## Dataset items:
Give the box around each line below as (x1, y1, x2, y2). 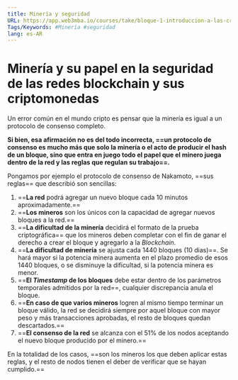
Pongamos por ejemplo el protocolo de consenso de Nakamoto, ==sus (7, 172, 214, 181)
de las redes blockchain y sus (7, 76, 185, 92)
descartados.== (17, 321, 65, 330)
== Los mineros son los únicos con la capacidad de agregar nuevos (17, 208, 215, 217)
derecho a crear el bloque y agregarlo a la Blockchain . (17, 238, 176, 247)
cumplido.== (7, 365, 45, 374)
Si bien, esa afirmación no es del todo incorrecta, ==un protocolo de (7, 135, 212, 144)
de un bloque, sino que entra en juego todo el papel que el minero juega (7, 150, 222, 160)
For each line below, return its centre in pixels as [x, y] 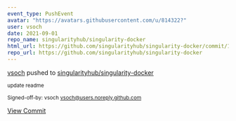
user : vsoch [25, 27]
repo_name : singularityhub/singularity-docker [77, 40]
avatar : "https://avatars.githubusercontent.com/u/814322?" [97, 20]
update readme [26, 85]
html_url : [22, 46]
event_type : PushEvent [40, 14]
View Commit [27, 111]
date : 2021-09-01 [33, 33]
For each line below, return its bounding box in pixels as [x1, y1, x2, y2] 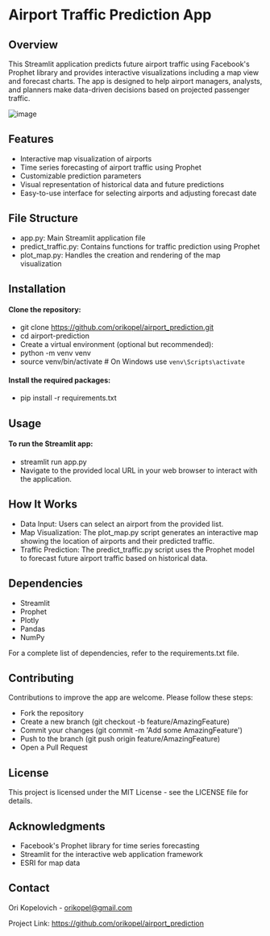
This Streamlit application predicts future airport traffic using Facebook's [8, 59, 250, 69]
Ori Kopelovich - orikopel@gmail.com [8, 902, 133, 913]
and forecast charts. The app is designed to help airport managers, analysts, [8, 77, 263, 86]
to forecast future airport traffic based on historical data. [19, 553, 208, 562]
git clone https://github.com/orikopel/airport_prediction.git [19, 323, 214, 332]
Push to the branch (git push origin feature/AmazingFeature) [19, 734, 221, 744]
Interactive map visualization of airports [19, 153, 152, 163]
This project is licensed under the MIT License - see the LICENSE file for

## Exercise instructions:
Every line above carrying the word "https" needs to be shown.

## Written solution:
avatar : "https://avatars.githubusercontent.com/u/814322?" [97, 20]
git clone https://github.com/orikopel/airport_prediction.git [19, 323, 214, 332]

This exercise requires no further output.